Le jeune ouvreur français, qui s'est affirmé au poste d'ouvreur du Castres Olympique la saison dernière, sera l'un des atouts forts du club français cette saison.
Au départ, il ne partait pas dans la peau d'un titulaire en puissance, leader de son équipe. Dans l'ombre de Rémi Tales, Pierre Bernard a attendu son heure. Et profitait du malheur de l'ancien Rochelais (rupture du ligament croisé du genou gauche) pour prendre définitivement les clés du camion. Une promotion soudaine dont il a su tirer profit, que ce soit en Top 14 ou en H Cup, où le Castres Olympique était engagé dans la poule 1 aux côtés du Munster, des Scarlets de Llanelli et de Northampton. Des Anglais qu'ils retrouveront dans la poule 4 de la H Cup à venir, que le jeune ouvreur (23 ans) attend avec impatience.

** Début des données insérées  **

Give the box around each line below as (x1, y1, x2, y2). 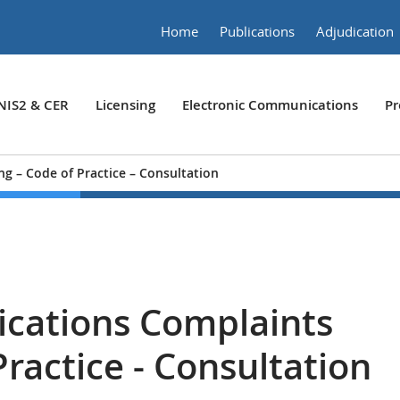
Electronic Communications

«C'est toujours un peu spécial comme épreuve. Totalement différent, en tout cas, de la manière dont on aborde un match de championnat. En H Cup, tout va plus vite. Les équipes galloises, irlandaises ou écossaises sont d'une culture complètement différente. Ils abordent le match avec moins de pression, en y mettant toujours beaucoup de rythme, en jouant beaucoup. Les matchs sont plus débridés. C'est cela la H Cup. Et cela me plaît».
Pour autant, Pierre Bernard sait que la tâche qui attend le Castres Olympique ne sera pas aisée. Pour autant, pas question de baisser les bras. Avec les arrivées de Pedrie Wannenburg (numéro 8) de l'Ulster Rugby, Marcel Garvey (centre ou ailier) des Worcester Warriors, Antonie Claassen (troisième ligne) de Brive, ou les deux nouveaux internationaux français Christophe Samson (2e ligne) et Brice Dulin (arrière), le club tarnais a fait mieux qu'amortir l'électrochoc du départ du capitaine Chris Masoe vers Toulon et aborde la compétition sans complexe.
«Le recrutement doit nous permettre de jouer notre chance à fond dans la compétition (le CO n'a plus franchi les phases de poule depuis 2002 et sa défaite en demi-finale face au Munster). Avec les finalistes de 2010 et 2011, Northampton et l'Ulster, bien sûr que cette poule peut paraître relevée. On sait à quoi s'attendre. Mais je pense qu'elle est surtout très homogène. Elle est composée de quatre équipes très régulières. Rien n'est impossible. Il faudra par contre être fort parce que, dans cette poule équilibrée, on peut penser qu'il n'y aura pas de qualification en qualité de meilleur second».
Sur un plan personnel enfin, le joueur pourrait bien profiter de cette exposition sur la scène européenne pour se rapprocher un peu plus de l'équipe de France. Sa confrontation directe avec Ronan O'Gara, en novembre 2011 au stade Ernest Wallon de Toulouse (défaite 24 à 27 du CO), avait marqué les esprits.
«C'est évidemment important pour un joueur de bien se comporter dans ces matchs. L'an dernier, j'ai joué face à O'Gara, mais aussi Stephen Myler, Stephen Jones ou Rhys Priestland. A chaque fois, il faut être à la hauteur. Mais c'est un privilège». Premier d'entre eux, le 12 octobre prochain sur le terrain de l'Ulster, à Ravenhill.